Records section start

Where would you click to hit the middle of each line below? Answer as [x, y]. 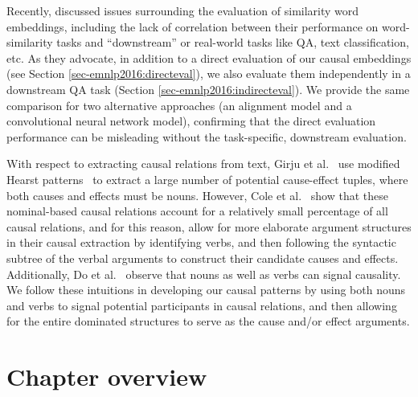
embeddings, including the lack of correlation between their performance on [193, 26]
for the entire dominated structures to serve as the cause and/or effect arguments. [208, 321]
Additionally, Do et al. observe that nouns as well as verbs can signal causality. [204, 274]
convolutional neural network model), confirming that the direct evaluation [191, 121]
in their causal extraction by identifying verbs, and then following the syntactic [201, 242]
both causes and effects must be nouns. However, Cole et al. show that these [197, 195]
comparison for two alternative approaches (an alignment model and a [179, 105]
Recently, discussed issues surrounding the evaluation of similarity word [183, 10]
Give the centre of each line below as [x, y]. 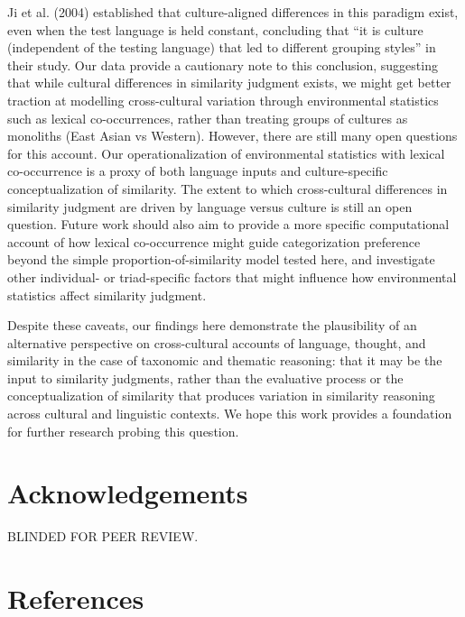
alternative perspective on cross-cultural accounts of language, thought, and [217, 342]
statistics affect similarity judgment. [107, 295]
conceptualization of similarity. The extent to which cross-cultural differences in [228, 188]
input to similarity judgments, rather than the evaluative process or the [205, 378]
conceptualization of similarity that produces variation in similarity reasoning [221, 396]
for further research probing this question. [123, 431]
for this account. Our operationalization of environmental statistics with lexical [226, 153]
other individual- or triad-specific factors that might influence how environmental [232, 276]
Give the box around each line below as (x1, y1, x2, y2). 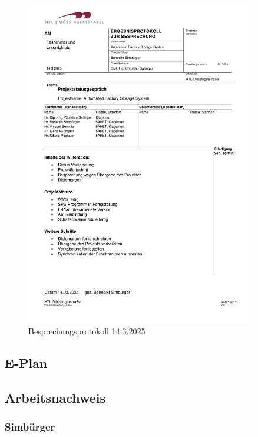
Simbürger (5, 419, 55, 433)
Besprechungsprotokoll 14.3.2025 (28, 324, 145, 337)
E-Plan (5, 353, 48, 372)
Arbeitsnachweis (5, 388, 106, 406)
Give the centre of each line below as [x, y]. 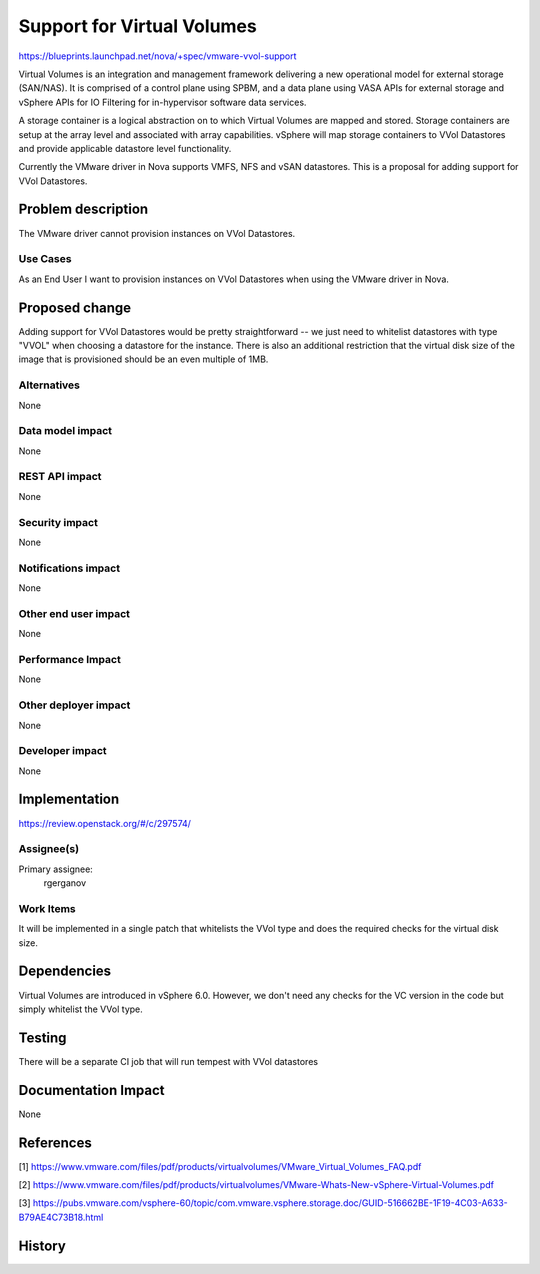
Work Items [47, 908]
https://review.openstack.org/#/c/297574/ [105, 823]
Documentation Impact [91, 1090]
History [42, 1245]
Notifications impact [69, 568]
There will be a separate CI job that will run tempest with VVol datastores [168, 1061]
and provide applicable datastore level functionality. [125, 148]
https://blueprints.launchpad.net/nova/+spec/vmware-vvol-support [157, 56]
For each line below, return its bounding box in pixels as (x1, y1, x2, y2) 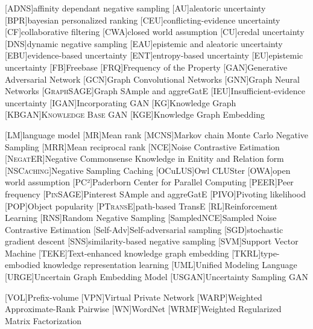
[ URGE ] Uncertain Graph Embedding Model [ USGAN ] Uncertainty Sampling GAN (5, 270, 308, 283)
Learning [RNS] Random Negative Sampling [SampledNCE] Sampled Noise (5, 211, 277, 224)
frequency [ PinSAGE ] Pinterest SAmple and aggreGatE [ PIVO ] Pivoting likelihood (5, 187, 306, 200)
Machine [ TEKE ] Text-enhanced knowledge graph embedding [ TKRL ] (5, 246, 261, 259)
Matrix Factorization (5, 314, 82, 327)
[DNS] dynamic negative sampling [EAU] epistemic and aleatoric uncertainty (5, 37, 283, 50)
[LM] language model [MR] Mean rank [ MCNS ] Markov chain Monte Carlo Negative (5, 128, 309, 141)
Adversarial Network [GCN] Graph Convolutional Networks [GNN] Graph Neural (5, 72, 300, 85)
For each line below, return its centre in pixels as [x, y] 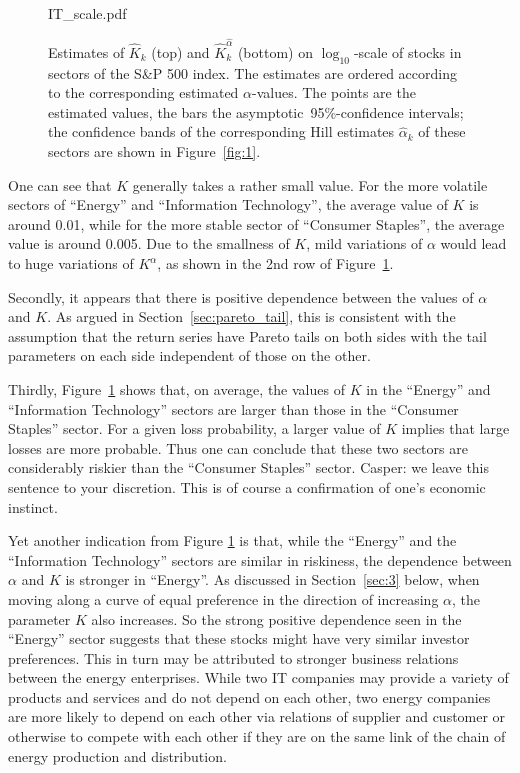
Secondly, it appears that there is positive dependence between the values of [241, 296]
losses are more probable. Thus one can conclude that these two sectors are [238, 447]
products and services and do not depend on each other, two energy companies [249, 696]
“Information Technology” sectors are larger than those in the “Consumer [233, 408]
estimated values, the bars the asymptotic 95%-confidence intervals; [256, 111]
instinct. [33, 506]
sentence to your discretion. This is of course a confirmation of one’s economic [247, 486]
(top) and [180, 51]
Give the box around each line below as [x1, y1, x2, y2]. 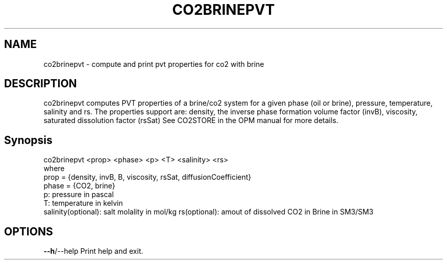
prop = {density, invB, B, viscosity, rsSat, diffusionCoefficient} [43, 173, 252, 182]
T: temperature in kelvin [43, 199, 123, 208]
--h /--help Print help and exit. [43, 247, 143, 256]
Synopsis [4, 133, 53, 147]
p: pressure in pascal [43, 190, 114, 199]
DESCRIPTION [4, 77, 77, 90]
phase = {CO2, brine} [43, 181, 115, 190]
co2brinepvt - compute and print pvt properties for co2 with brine [43, 59, 264, 68]
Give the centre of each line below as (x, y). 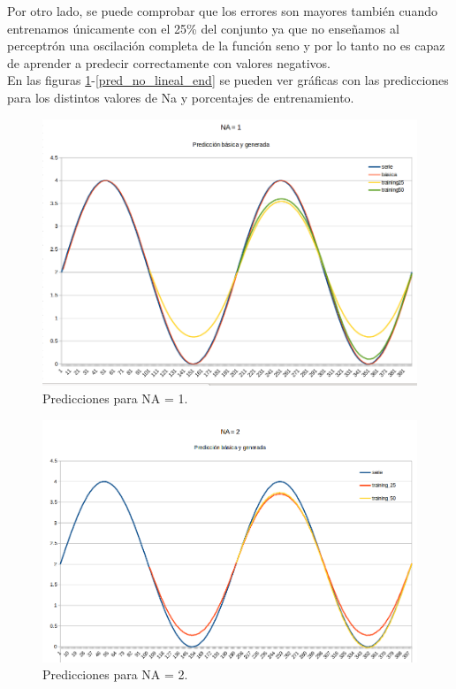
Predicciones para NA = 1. (115, 398)
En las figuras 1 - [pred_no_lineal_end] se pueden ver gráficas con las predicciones (228, 80)
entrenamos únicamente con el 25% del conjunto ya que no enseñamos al (203, 28)
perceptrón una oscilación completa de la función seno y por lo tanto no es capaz (226, 46)
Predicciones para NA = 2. (115, 674)
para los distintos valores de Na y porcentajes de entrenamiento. (181, 97)
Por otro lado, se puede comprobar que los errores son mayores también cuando (222, 11)
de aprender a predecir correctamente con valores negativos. (169, 62)
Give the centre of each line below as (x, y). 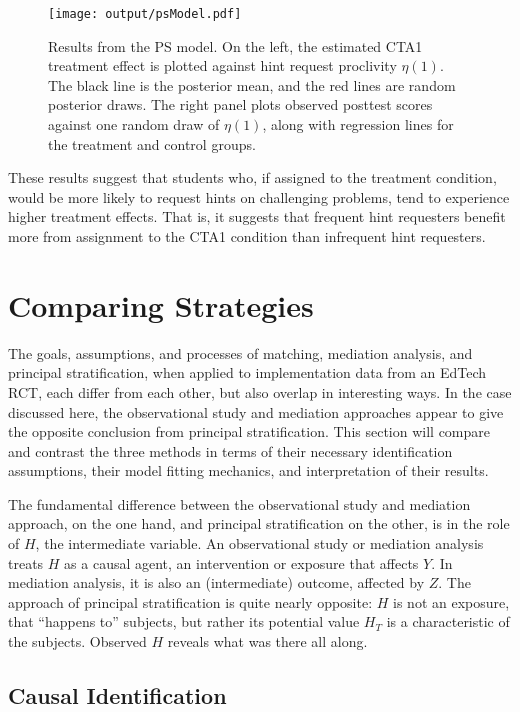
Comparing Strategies (161, 304)
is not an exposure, (451, 601)
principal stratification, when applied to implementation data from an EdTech (247, 372)
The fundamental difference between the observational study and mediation (239, 503)
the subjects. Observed (77, 641)
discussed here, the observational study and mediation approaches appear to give (256, 411)
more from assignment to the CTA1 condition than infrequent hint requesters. (247, 236)
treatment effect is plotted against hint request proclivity (222, 65)
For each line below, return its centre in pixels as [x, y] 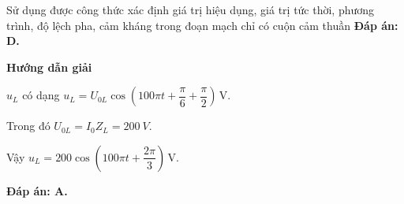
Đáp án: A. [37, 190]
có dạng [41, 95]
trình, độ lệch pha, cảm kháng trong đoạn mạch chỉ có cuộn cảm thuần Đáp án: [202, 25]
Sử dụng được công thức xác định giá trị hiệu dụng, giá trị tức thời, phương [191, 9]
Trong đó [28, 126]
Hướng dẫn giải [49, 67]
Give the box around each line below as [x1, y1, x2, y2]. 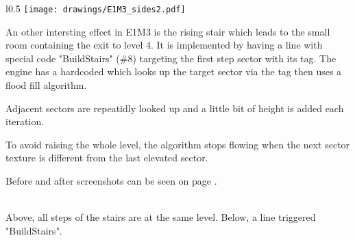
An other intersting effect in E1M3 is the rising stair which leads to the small [5, 24, 330, 38]
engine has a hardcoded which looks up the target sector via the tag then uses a [5, 64, 342, 79]
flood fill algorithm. [5, 78, 87, 92]
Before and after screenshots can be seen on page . [5, 174, 217, 187]
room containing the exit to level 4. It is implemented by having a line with [5, 38, 323, 52]
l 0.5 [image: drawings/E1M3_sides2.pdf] [5, 1, 186, 15]
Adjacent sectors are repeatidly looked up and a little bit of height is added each [5, 101, 344, 115]
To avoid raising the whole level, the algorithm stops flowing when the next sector [5, 137, 350, 151]
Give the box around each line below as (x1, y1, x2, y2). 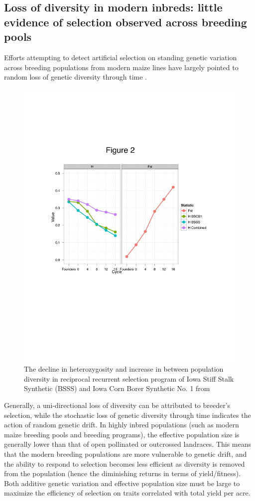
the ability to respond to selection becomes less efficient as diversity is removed (4, 458, 245, 469)
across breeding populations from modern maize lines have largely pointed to (4, 62, 239, 72)
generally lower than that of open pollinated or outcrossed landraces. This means (4, 439, 252, 449)
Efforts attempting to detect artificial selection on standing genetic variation (4, 52, 237, 62)
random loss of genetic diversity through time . (4, 72, 147, 82)
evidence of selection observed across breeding (4, 14, 247, 29)
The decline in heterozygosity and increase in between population (24, 364, 224, 374)
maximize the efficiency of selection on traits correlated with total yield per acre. (4, 488, 251, 498)
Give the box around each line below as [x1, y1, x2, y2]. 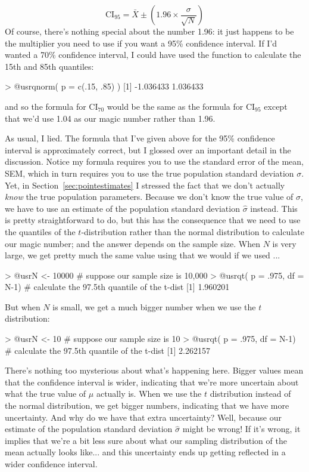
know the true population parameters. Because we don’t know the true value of [5, 190, 294, 203]
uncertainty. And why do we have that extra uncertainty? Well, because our [5, 411, 282, 423]
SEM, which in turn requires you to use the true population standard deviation [5, 166, 294, 179]
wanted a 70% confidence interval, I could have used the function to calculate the [5, 48, 301, 61]
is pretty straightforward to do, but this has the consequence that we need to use [5, 214, 301, 226]
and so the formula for [5, 100, 86, 112]
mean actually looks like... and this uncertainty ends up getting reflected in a [5, 446, 286, 458]
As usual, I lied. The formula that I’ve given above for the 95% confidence [5, 132, 275, 144]

Records section end

● **Exercise aim**
Copy every record character for character. Skip the pictures.

● **Response area**
Where would you click to hit the middle of each line below? Answer as [x, y]. 
embeddings, including the lack of correlation between their performance on [193, 26]
for the entire dominated structures to serve as the cause and/or effect arguments. [208, 321]
Additionally, Do et al. observe that nouns as well as verbs can signal causality. [204, 274]
convolutional neural network model), confirming that the direct evaluation [191, 121]
in their causal extraction by identifying verbs, and then following the syntactic [201, 242]
both causes and effects must be nouns. However, Cole et al. show that these [197, 195]
comparison for two alternative approaches (an alignment model and a [179, 105]
Recently, discussed issues surrounding the evaluation of similarity word [183, 10]
Give the centre of each line below as [x, y]. 
alternative perspective on cross-cultural accounts of language, thought, and [217, 342]
statistics affect similarity judgment. [107, 295]
conceptualization of similarity. The extent to which cross-cultural differences in [228, 188]
input to similarity judgments, rather than the evaluative process or the [205, 378]
conceptualization of similarity that produces variation in similarity reasoning [221, 396]
for further research probing this question. [123, 431]
for this account. Our operationalization of environmental statistics with lexical [226, 153]
other individual- or triad-specific factors that might influence how environmental [232, 276]
Give the box around each line below as (x1, y1, x2, y2). 
Simbürger (5, 419, 55, 433)
Besprechungsprotokoll 14.3.2025 (28, 324, 145, 337)
E-Plan (5, 353, 48, 372)
Arbeitsnachweis (5, 388, 106, 406)
Give the centre of each line below as [x, y]. 
Work Items [47, 908]
https://review.openstack.org/#/c/297574/ [105, 823]
Documentation Impact [91, 1090]
History [42, 1245]
Notifications impact [69, 568]
There will be a separate CI job that will run tempest with VVol datastores [168, 1061]
and provide applicable datastore level functionality. [125, 148]
https://blueprints.launchpad.net/nova/+spec/vmware-vvol-support [157, 56]
For each line below, return its bounding box in pixels as (x1, y1, x2, y2) 
[ URGE ] Uncertain Graph Embedding Model [ USGAN ] Uncertainty Sampling GAN (5, 270, 308, 283)
Learning [RNS] Random Negative Sampling [SampledNCE] Sampled Noise (5, 211, 277, 224)
frequency [ PinSAGE ] Pinterest SAmple and aggreGatE [ PIVO ] Pivoting likelihood (5, 187, 306, 200)
Machine [ TEKE ] Text-enhanced knowledge graph embedding [ TKRL ] (5, 246, 261, 259)
Matrix Factorization (5, 314, 82, 327)
[DNS] dynamic negative sampling [EAU] epistemic and aleatoric uncertainty (5, 37, 283, 50)
[LM] language model [MR] Mean rank [ MCNS ] Markov chain Monte Carlo Negative (5, 128, 309, 141)
Adversarial Network [GCN] Graph Convolutional Networks [GNN] Graph Neural (5, 72, 300, 85)
For each line below, return its centre in pixels as [x, y] 
Secondly, it appears that there is positive dependence between the values of [241, 296]
losses are more probable. Thus one can conclude that these two sectors are [238, 447]
products and services and do not depend on each other, two energy companies [249, 696]
“Information Technology” sectors are larger than those in the “Consumer [233, 408]
estimated values, the bars the asymptotic 95%-confidence intervals; [256, 111]
instinct. [33, 506]
sentence to your discretion. This is of course a confirmation of one’s economic [247, 486]
(top) and [180, 51]
Give the box around each line below as [x1, y1, x2, y2]. 
prop = {density, invB, B, viscosity, rsSat, diffusionCoefficient} [43, 173, 252, 182]
T: temperature in kelvin [43, 199, 123, 208]
--h /--help Print help and exit. [43, 247, 143, 256]
Synopsis [4, 133, 53, 147]
p: pressure in pascal [43, 190, 114, 199]
DESCRIPTION [4, 77, 77, 90]
phase = {CO2, brine} [43, 181, 115, 190]
co2brinepvt - compute and print pvt properties for co2 with brine [43, 59, 264, 68]
Give the centre of each line below as (x, y). 
Predicciones para NA = 1. (115, 398)
En las figuras 1 - [pred_no_lineal_end] se pueden ver gráficas con las predicciones (228, 80)
entrenamos únicamente con el 25% del conjunto ya que no enseñamos al (203, 28)
perceptrón una oscilación completa de la función seno y por lo tanto no es capaz (226, 46)
Predicciones para NA = 2. (115, 674)
para los distintos valores de Na y porcentajes de entrenamiento. (181, 97)
Por otro lado, se puede comprobar que los errores son mayores también cuando (222, 11)
de aprender a predecir correctamente con valores negativos. (169, 62)
Give the centre of each line below as (x, y). 
Comparing Strategies (161, 304)
is not an exposure, (451, 601)
principal stratification, when applied to implementation data from an EdTech (247, 372)
The fundamental difference between the observational study and mediation (239, 503)
the subjects. Observed (77, 641)
discussed here, the observational study and mediation approaches appear to give (256, 411)
more from assignment to the CTA1 condition than infrequent hint requesters. (247, 236)
treatment effect is plotted against hint request proclivity (222, 65)
For each line below, return its centre in pixels as [x, y] 
Đáp án: A. [37, 190]
có dạng [41, 95]
trình, độ lệch pha, cảm kháng trong đoạn mạch chỉ có cuộn cảm thuần Đáp án: [202, 25]
Sử dụng được công thức xác định giá trị hiệu dụng, giá trị tức thời, phương [191, 9]
Trong đó [28, 126]
Hướng dẫn giải [49, 67]
Give the box around each line below as [x1, y1, x2, y2]. 
An other intersting effect in E1M3 is the rising stair which leads to the small [5, 24, 330, 38]
engine has a hardcoded which looks up the target sector via the tag then uses a [5, 64, 342, 79]
flood fill algorithm. [5, 78, 87, 92]
Before and after screenshots can be seen on page . [5, 174, 217, 187]
room containing the exit to level 4. It is implemented by having a line with [5, 38, 323, 52]
l 0.5 [image: drawings/E1M3_sides2.pdf] [5, 1, 186, 15]
Adjacent sectors are repeatidly looked up and a little bit of height is added each [5, 101, 344, 115]
To avoid raising the whole level, the algorithm stops flowing when the next sector [5, 137, 350, 151]
Give the box around each line below as (x1, y1, x2, y2). 
the ability to respond to selection becomes less efficient as diversity is removed (4, 458, 245, 469)
across breeding populations from modern maize lines have largely pointed to (4, 62, 239, 72)
generally lower than that of open pollinated or outcrossed landraces. This means (4, 439, 252, 449)
Efforts attempting to detect artificial selection on standing genetic variation (4, 52, 237, 62)
random loss of genetic diversity through time . (4, 72, 147, 82)
evidence of selection observed across breeding (4, 14, 247, 29)
The decline in heterozygosity and increase in between population (24, 364, 224, 374)
maximize the efficiency of selection on traits correlated with total yield per acre. (4, 488, 251, 498)
Give the box around each line below as [x1, y1, x2, y2]. 
know the true population parameters. Because we don’t know the true value of [5, 190, 294, 203]
uncertainty. And why do we have that extra uncertainty? Well, because our [5, 411, 282, 423]
SEM, which in turn requires you to use the true population standard deviation [5, 166, 294, 179]
wanted a 70% confidence interval, I could have used the function to calculate the [5, 48, 301, 61]
is pretty straightforward to do, but this has the consequence that we need to use [5, 214, 301, 226]
and so the formula for [5, 100, 86, 112]
mean actually looks like... and this uncertainty ends up getting reflected in a [5, 446, 286, 458]
As usual, I lied. The formula that I’ve given above for the 95% confidence [5, 132, 275, 144]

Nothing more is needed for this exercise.